*PROBLEM DESCRIPTION*:
Please say how many lines below include the word "Article", with nothing beyond the number.

(Saved entries)
════════════════════
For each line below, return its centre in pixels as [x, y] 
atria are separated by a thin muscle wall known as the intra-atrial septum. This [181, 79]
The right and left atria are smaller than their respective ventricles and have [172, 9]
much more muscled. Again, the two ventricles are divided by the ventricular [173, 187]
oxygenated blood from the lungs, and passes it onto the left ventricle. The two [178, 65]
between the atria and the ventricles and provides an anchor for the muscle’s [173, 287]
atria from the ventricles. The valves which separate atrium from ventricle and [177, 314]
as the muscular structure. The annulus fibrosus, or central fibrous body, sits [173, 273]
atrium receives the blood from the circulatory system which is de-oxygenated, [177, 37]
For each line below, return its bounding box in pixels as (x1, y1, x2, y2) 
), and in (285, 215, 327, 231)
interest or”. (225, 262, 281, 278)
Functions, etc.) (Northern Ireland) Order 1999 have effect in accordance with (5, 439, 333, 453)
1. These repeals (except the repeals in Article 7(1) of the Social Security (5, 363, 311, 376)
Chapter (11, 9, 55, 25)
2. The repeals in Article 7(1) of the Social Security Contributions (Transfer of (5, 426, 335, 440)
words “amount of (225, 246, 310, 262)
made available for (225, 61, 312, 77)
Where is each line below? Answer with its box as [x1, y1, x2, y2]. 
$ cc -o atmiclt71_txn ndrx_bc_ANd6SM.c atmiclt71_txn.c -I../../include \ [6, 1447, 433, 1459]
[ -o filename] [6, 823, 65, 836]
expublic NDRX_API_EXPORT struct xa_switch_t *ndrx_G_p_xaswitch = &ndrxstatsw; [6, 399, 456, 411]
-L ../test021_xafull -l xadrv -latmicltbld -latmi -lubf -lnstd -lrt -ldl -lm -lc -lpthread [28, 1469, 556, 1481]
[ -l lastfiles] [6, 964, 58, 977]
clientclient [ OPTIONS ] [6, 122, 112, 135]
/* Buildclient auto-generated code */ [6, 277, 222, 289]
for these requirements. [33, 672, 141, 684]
════════════════════
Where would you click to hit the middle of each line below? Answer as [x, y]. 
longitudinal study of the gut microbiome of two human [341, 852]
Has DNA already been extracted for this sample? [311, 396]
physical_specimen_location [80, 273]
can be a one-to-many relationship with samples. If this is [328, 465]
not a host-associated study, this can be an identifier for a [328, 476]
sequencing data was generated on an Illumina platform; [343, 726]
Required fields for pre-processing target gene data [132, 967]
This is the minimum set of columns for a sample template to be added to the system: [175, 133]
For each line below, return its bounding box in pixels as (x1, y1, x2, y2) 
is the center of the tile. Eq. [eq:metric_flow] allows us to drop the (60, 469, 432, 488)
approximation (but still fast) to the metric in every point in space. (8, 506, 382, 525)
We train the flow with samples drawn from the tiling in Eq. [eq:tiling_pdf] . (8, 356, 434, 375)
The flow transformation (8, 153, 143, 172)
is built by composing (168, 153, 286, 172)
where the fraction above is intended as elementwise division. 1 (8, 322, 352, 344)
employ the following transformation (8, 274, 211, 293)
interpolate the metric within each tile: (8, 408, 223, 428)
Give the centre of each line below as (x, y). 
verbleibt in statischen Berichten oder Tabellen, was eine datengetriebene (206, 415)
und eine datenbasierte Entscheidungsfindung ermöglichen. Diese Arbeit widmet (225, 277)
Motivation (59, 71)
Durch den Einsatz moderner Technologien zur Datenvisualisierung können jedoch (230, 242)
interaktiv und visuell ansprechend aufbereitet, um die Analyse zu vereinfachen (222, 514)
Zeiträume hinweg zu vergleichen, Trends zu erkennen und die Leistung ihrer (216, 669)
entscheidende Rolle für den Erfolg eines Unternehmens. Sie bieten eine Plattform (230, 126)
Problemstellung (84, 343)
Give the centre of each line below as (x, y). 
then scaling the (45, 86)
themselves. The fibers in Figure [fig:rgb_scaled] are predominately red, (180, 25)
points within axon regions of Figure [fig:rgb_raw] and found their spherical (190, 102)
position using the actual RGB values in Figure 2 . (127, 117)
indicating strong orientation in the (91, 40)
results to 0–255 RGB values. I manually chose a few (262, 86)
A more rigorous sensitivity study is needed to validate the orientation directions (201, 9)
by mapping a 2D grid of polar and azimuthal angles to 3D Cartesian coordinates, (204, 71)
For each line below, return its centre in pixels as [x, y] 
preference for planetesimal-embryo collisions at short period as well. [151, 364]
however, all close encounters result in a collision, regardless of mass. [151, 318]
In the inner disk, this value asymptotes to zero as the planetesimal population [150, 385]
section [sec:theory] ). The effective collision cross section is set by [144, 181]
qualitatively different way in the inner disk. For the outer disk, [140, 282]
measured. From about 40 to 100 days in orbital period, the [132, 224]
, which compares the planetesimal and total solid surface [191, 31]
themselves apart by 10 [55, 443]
════════════════════
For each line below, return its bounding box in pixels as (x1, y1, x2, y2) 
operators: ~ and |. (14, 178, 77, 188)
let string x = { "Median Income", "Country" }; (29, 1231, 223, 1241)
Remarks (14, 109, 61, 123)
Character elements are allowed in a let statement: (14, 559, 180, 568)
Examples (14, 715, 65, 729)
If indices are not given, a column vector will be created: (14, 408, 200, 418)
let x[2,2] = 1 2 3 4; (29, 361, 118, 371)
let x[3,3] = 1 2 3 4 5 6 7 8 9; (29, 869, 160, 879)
════════════════════
*WRITTEN SOLUTION*:
2